WHAT IS BEING ASKED: Please repeat the line that has "СПЕЦИАЛЬНОГО" and all lines after it, exactly as they appear, through the end of the entries.

[Stored dataset items]

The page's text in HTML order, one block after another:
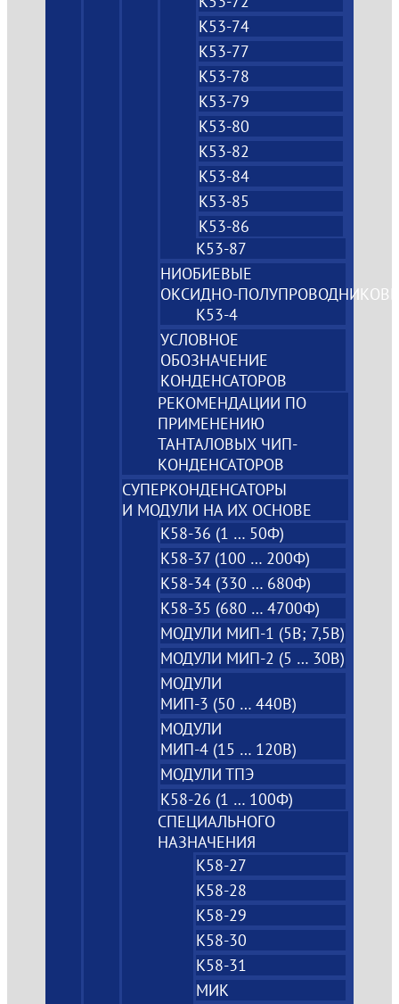
К53-74
К53-77
К53-78
К53-79
К53-80
К53-82
К53-84
К53-85
К53-86
К53-87
НИОБИЕВЫЕ
К53-4
УСЛОВНОЕ
ОБОЗНАЧЕНИЕ
КОНДЕНСАТОРОВ
РЕКОМЕНДАЦИИ ПО
ПРИМЕНЕНИЮ
ТАНТАЛОВЫХ ЧИП-
КОНДЕНСАТОРОВ
СУПЕРКОНДЕНСАТОРЫ
И МОДУЛИ НА ИХ ОСНОВЕ
К58-36 (1 … 50Ф)
К58-37 (100 … 200Ф)
К58-34 (330 … 680Ф)
К58-35 (680 … 4700Ф)
МОДУЛИ МИП-1 (5В; 7,5B)
МОДУЛИ МИП-2 (5 … 30В)
МОДУЛИ
МИП-3 (50 … 440В)
МОДУЛИ
МИП-4 (15 … 120В)
МОДУЛИ ТПЭ
К58-26 (1 … 100Ф)
СПЕЦИАЛЬНОГО
НАЗНАЧЕНИЯ
К58-27
К58-28
К58-29
К58-30
К58-31
МИК

RESULT BELOW:
СПЕЦИАЛЬНОГО
НАЗНАЧЕНИЯ
К58-27
К58-28
К58-29
К58-30
К58-31
МИК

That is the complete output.